Tuesday, January 19, 2010

2 Reasons We Have 4 Children

...and not, say, 1 or 2 kids.

Obviously, there are numerous reasons for our current family size, the most significant being God's plan for our family! But two factors recently came to mind as I was thinking about how, in the span of 7 years, 1 month, and 7 days, we went from a couple to a family of six.

1. I've never been plagued with bad morning sickness. My bout earlier this month with nausea and vomiting reminded me how completely wretched that stuff is. If I had to deal with that on a daily basis during pregnancy, I'm not sure I would have wanted to venture past two pregnancies!
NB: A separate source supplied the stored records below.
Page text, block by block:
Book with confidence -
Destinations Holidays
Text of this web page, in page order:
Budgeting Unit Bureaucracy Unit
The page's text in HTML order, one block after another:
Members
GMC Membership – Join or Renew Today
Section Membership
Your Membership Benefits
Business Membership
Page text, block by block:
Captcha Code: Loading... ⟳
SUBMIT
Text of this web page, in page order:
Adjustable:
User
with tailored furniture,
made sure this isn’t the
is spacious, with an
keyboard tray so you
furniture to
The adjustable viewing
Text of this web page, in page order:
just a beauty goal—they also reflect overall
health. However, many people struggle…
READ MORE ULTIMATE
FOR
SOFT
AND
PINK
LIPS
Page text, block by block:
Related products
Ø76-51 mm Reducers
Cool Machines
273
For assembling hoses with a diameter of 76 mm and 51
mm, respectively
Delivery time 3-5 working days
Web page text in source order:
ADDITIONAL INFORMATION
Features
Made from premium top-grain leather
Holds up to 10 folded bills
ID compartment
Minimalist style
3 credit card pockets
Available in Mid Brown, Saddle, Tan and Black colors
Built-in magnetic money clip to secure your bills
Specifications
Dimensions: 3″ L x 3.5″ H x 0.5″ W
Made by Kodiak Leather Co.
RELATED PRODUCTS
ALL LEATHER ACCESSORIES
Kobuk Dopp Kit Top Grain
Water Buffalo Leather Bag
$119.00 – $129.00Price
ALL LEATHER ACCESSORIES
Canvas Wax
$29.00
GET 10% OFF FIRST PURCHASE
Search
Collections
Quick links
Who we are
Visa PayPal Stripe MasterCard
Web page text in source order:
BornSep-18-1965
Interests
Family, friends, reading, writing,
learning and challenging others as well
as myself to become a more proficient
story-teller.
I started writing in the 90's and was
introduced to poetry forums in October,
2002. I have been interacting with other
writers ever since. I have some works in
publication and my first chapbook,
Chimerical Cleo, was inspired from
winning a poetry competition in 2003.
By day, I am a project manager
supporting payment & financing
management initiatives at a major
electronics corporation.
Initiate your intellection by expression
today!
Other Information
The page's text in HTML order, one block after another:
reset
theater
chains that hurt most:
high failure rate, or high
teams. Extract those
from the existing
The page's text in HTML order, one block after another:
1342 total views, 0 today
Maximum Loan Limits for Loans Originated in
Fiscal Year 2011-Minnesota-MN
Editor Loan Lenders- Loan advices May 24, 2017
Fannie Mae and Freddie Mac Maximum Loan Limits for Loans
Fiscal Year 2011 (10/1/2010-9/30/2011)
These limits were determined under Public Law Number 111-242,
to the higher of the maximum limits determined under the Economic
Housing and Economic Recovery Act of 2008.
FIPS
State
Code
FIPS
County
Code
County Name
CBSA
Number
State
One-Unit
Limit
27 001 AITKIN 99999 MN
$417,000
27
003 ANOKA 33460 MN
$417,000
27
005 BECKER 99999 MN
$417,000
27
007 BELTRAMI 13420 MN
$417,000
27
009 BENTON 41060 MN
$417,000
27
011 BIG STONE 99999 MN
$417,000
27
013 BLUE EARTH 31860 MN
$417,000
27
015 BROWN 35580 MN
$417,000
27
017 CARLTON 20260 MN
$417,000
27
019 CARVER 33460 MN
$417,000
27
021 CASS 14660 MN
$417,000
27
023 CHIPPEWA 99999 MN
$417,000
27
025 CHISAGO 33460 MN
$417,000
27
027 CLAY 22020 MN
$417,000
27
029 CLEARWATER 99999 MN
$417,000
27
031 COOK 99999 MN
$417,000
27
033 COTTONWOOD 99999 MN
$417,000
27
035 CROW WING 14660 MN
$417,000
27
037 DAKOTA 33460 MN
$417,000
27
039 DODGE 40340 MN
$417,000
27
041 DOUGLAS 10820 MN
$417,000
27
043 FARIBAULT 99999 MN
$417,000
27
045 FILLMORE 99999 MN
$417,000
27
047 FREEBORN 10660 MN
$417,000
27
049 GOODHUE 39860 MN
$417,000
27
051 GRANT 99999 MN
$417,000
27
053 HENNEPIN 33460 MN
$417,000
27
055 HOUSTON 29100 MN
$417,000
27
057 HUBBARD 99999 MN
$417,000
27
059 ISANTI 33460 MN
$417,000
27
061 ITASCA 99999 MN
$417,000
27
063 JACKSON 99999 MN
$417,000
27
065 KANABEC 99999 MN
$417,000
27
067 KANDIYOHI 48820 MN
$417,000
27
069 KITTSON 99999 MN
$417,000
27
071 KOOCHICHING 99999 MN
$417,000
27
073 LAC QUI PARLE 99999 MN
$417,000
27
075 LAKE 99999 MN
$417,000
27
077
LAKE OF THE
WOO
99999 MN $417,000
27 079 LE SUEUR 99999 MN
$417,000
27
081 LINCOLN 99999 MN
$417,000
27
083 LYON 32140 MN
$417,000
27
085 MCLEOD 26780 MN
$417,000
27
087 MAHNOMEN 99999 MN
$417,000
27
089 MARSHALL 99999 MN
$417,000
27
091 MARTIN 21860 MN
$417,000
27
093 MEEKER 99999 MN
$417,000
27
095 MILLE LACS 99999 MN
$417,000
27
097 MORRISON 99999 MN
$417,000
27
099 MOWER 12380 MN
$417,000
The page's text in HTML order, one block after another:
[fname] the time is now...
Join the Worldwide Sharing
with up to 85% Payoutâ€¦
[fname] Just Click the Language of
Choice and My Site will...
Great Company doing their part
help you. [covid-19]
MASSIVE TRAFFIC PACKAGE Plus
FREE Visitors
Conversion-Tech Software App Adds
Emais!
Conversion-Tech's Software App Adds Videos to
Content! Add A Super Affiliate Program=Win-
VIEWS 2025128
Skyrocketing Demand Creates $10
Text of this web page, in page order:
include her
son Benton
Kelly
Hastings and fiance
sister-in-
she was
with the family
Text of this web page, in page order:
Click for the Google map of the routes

2. My boys have been champion sleepers. I've always known that the first two or two and a half months would be challenging as far as lack of sleep; but at that age, each of my boys started blessedly sleeping through the night, which never fails to transform my whole outlook on life. If I had had children who just wouldn't sleep worth a lick, I don't think I would have been as eager to add to our brood. The reason I've had this on my mind this week is because my darling little Shav has been having a terrible time with sleep recently, and I've unfortunately been reminded in all too vivid ways how sleep deprivation messes with me. I never expected him to be a better sleeper at two months than he is at six months, but that seems to be the case. I feel like I've returned to the fog of one month postpartum, and I don't like it. Not one bit. I'm not entirely sure what is disrupting his sleep--teething (we do see and feel a bump where his right front upper tooth will emerge), sickness (he's had a cough for a while, and maybe other pain? but of course he can't tell us that), stubbornness (as one member of the family suggested this morning), a dislike of his cradle as he outgrows it (which will soon be remedied since we plan to move the crib back into his room as soon as we find a mattress for Tobin's new bed), or simply the dawning realization that crying loudly for a long time means someone will come to get him and he'll get to be held again. Who knows? When I'm thinking rationally, I'm fully aware that this too shall pass and one day he will again go to sleep peacefully by himself in his own bed and will sleep through the night and will go down easily for naps...and I will sleep more and will actually feel rested. "One day" can't come soon enough. I've often said that I take my hat off to moms who, for various reasons, have to deal with chronic sleep deprivation because I don't know how they do it. I feel that way again. If my sons had not been such great sleepers, I'm not sure I would have felt ready to dive into the parenting ring again.

Of course, sometimes we don't feel ready, and we still end up diving in! ;)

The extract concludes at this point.